Both PG&E and commercial real estate have worked to better prepare for outage events following 2019, when the company shut off power to approximately 2 million Californians. That series of public safety power shut-offs, or PSPSs, which are meant to prevent wildfires, likely cost PG&E household and business customers over $10B, Stanford researcher Michael Wara estimated in December.

PG&E filed for bankruptcy in January 2019 after consumers, businesses and regulators hit it with a rash of lawsuits for sparking devastating wildfires with faulty equipment. Last year's shut-offs arrived as the utility fought its way out of those proceedings, which recently ended in court approval of a $57.65B bankruptcy plan.

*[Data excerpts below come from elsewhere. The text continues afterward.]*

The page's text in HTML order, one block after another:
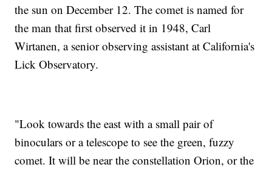
the sun on December 12. The comet is named for
the man that first observed it in 1948, Carl
Wirtanen, a senior observing assistant at California's
Lick Observatory.
"Look towards the east with a small pair of
binoculars or a telescope to see the green, fuzzy
comet. It will be near the constellation Orion, or the

CRE sources said that while they understand shut-offs are a possibility heading into another fire season, they are dissatisfied with PG&E's playbook.

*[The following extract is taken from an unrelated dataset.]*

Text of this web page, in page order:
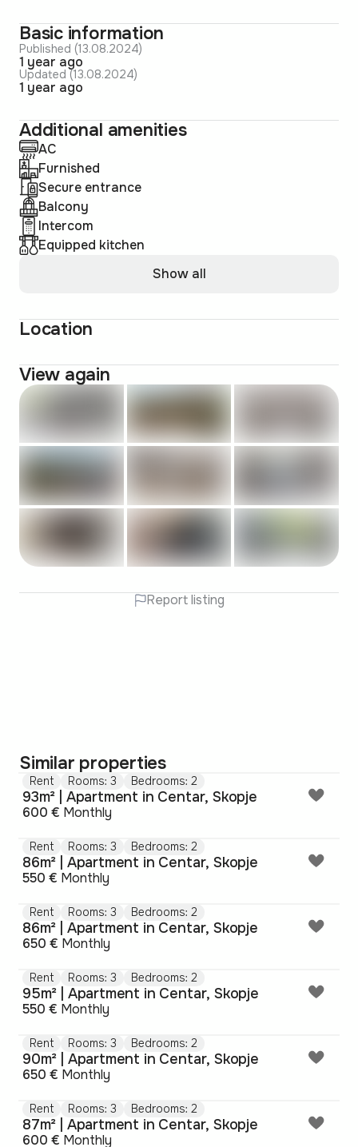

"Maybe we're a horribly spoiled society, but I think people want PG&E to fix their infrastructure problems and not worry about whether the lights are going to work," Transwestern Senior Vice President of Asset Services Blake Peterson told Bisnow. "People are paying $100 per SF for office space in San Francisco, they expect clean running water, good indoor air quality and electricity."

PG&E has told Bisnow its shut-offs will affect a third fewer customers than they would have if occurring last year. It has installed over 600 sectionalizing devices and put in place some measures publicly called for by local business advocates.

“The goal of one-third is laudable," Silicon Valley Leadership Group Vice President for Energy Tim McCrae told Bisnow. "PG&E said last year that they thought it was going to take 10 years to solve this problem. My hope is that we’re more down the road than needing 10 full years."

Landlords and tenants are at least somewhat more prepared, Peterson told Bisnow in mid-June. Among measures like implementing uninterruptible power supply systems, property owners and occupants themselves have been snatching up generators ever since the fall, when generator companies like Generac saw sales triple or better

Even so, last year's shut-offs and much of the preparation work since occurred in a much different economy. California's unemployment rate was just above 4% last year, compared to 16.3% in May, with a workforce still congregating in offices on a daily basis.

All of that has changed dramatically, and consumers who experienced shutoffs, who may have had power access last year either at home or at work, may now find their remote workplaces utterly disrupted. 

Last year, most corporate offices in Silicon Valley had electricity through the fall, according to McRae. Some companies found ways to help workers left without power at their homes in ways that now aren't possible for many companies. 

“Leadership Group companies are trying to adjust and figure out what to do to support their employees without having a central place to go," McRae said. "Corporate offices, which last year largely had their power kept on, were able to do things like set up showers for co-workers and electrical vehicle charging for folks who have electrical vehicles.

Businesses have made less progress getting insurance companies to cover losses sustained during shut-offs. Because such outages are planned and customers are notified ahead of time, many businesses are on their own financially for any losses they may incur once the power goes off. 

"Planned power outages are not covered under business insurance, for the most part," Insurance Information Institute Director of Strategic Communication Janet Ruiz said. "It would be a specialty coverage that you might buy separately, but generally speaking most businesses are not covered for planned power outages."

Such specialty coverage tends to be expensive and many businesses opt instead to buy a generator rather than additional insurance, she said, calling the percentage of businesses that have the coverage "very small."

McRae's group has a list of principles aimed at addressing the reality of PSPSs, including encouraging the development of new insurance products that help cover business interruption risks. Thus far, such products haven't really materialized, he said. 

A PG&E spokesperson said PSPSs will likely always be part of the utility's fire-prevention toolkit.

"Fires and [PSPSs] shouldn't be the only choices available to customers," a spokesperson for The Utility Reform Network, a consumer advocacy organization, told Bisnow in a statement.

"If [PSPSs] are going to occur again this year, we hope PG&E will make them shorter and more targeted," it read. "But shutoffs should only be a temporary measure while PG&E corrects the dangers caused by years of criminal neglect. If PG&E can't provide safe and reliable power going forward, the state should take away PG&E's franchise and find a better power provider."

With so many people at home and already in a precarious position, a lot rests on PG&E's decision-making, Rhodium Climate Economist Emily Wimberger said. 

A research company, Rhodium studied PG&E's shut-offs last year, finding that, in terms of customer hours lost, they were much less severe than unexpected natural disasters. Hurricane Maria, for instance, cost over 3 million customer hours in 2017, compared to PSPSs in October costing about 100.

“PG&E is in a tough spot. It’s a pick your poison," Wimberger said. "Were [last year’s PSPSs] the perfectly appropriate response? I think that’s really hard to say."